I am naturally—well, it’s not natural; it’s actually learned—a judgmental person. But I’ve gotten much better with it over the years.
Whatever that means.
Part of this improvement is the fact that I’m better at holding my tongue. But I also do, deep within, hold less judgment, having become more aware of the fact that people are the way they are for good reason . . . And that if I stood in their shoes, I very likely would be exactly like them.
It sometimes seems like we’re less forgiving of the people we love the most—the people with whom we spend the most time, whose habits and tendencies we’re most accustomed to. It’s a weird thing.

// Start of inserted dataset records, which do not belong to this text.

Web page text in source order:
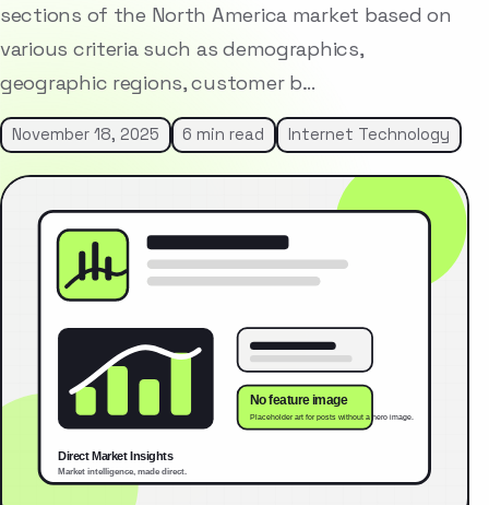
sections of the North America market based on
various criteria such as demographics,
geographic regions, customer b…
November 18, 2025 6 min read Internet Technology
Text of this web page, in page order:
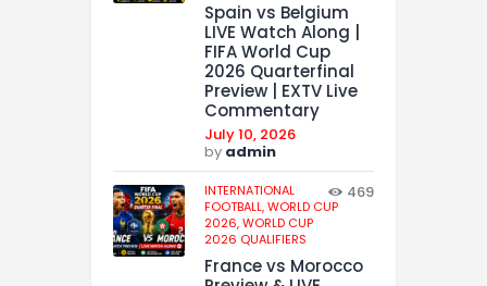
Spain vs Belgium
LIVE Watch Along |
FIFA World Cup
2026 Quarterfinal
Preview | EXTV Live
Commentary
July 10, 2026
by admin
INTERNATIONAL
FOOTBALL,WORLD CUP
2026,WORLD CUP
2026 QUALIFIERS
469
France vs Morocco
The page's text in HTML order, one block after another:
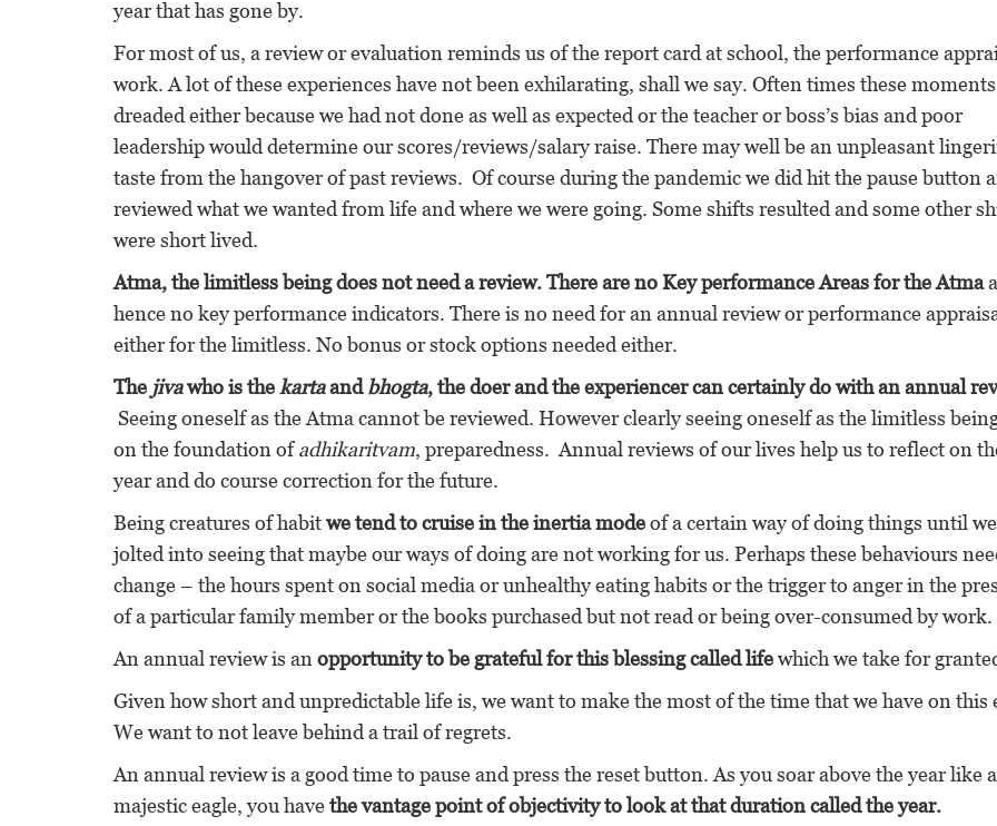
year that has gone by.
For most of us, a review or evaluation reminds us of the report card at school, the performance
work. A lot of these experiences have not been exhilarating, shall we say. Often times these
dreaded either because we had not done as well as expected or the teacher or boss’s bias and poor
leadership would determine our scores/reviews/salary raise. There may well be an unpleasant
taste from the hangover of past reviews. Of course during the pandemic we did hit the pause button
reviewed what we wanted from life and where we were going. Some shifts resulted and some other
were short lived.
Atma, the limitless being does not need a review. There are no Key performance Areas for the Atma
hence no key performance indicators. There is no need for an annual review or performance
either for the limitless. No bonus or stock options needed either.
The jivawho is thekartaandbhogta, the doer and the experiencer can certainly do with an annual
Seeing oneself as the Atma cannot be reviewed. However clearly seeing oneself as the limitless
on the foundation ofadhikaritvam, preparedness. Annual reviews of our lives help us to reflect on
year and do course correction for the future.
Being creatures of habitwe tend to cruise in the inertia modeof a certain way of doing things until
jolted into seeing that maybe our ways of doing are not working for us. Perhaps these behaviours
change – the hours spent on social media or unhealthy eating habits or the trigger to anger in the
of a particular family member or the books purchased but not read or being over-consumed by work.
An annual review is an opportunity to be grateful for this blessing called lifewhich we take for
Given how short and unpredictable life is, we want to make the most of the time that we have on this
We want to not leave behind a trail of regrets.
An annual review is a good time to pause and press the reset button. As you soar above the year like a
majestic eagle, you havethe vantage point of objectivity to look at that duration called the year.
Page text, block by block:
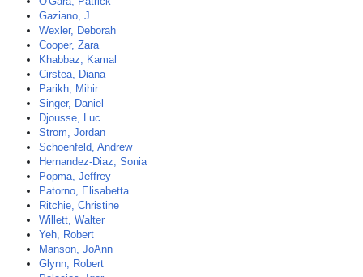
Gaziano, J.
Wexler, Deborah
Cooper, Zara
Khabbaz, Kamal
Cirstea, Diana
Parikh, Mihir
Singer, Daniel
Djousse, Luc
Strom, Jordan
Schoenfeld, Andrew
Hernandez-Diaz, Sonia
Popma, Jeffrey
Patorno, Elisabetta
Ritchie, Christine
Willett, Walter
Yeh, Robert
Manson, JoAnn
Glynn, Robert
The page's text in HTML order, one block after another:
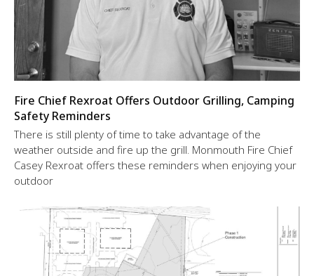
Fire Chief Rexroat Offers Outdoor Grilling, Camping
Safety Reminders
There is still plenty of time to take advantage of the
weather outside and fire up the grill. Monmouth Fire Chief
Casey Rexroat offers these reminders when enjoying your
outdoor
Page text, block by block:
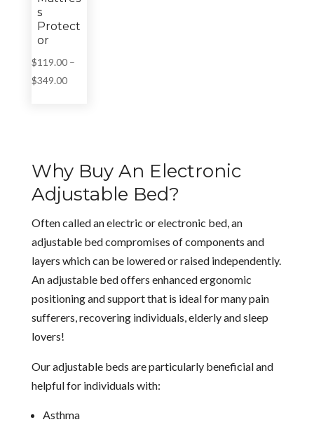
s
Protect
or
$119.00 –
$349.00Price
Why Buy An Electronic
Adjustable Bed?
Often called an electric or electronic bed, an
adjustable bed compromises of components and
layers which can be lowered or raised independently.
An adjustable bed offers enhanced ergonomic
positioning and support that is ideal for many pain
sufferers, recovering individuals, elderly and sleep
lovers!
Our adjustable beds are particularly beneficial and
helpful for individuals with:
Asthma

The most annoying habits, the habits we judge the most, are like a trickling faucet. To guests, it’s hardly noticeable. But to us, it’s a top-tier to-do list item.
And I guess we aren’t always less forgiving of our loved ones since we’re certainly, for example, more likely to road rage on a stranger.
But that’s probably because we’re less likely to be cut off on the road by our brother or mother.
I’m doing my best—again, whatever that means—to judge less. To forgive more. Especially with the people I love. And not just to keep the peace, but to truly think better of others . . . And ultimately, of myself.
Because everything that comes out is merely an indication of what’s going on within.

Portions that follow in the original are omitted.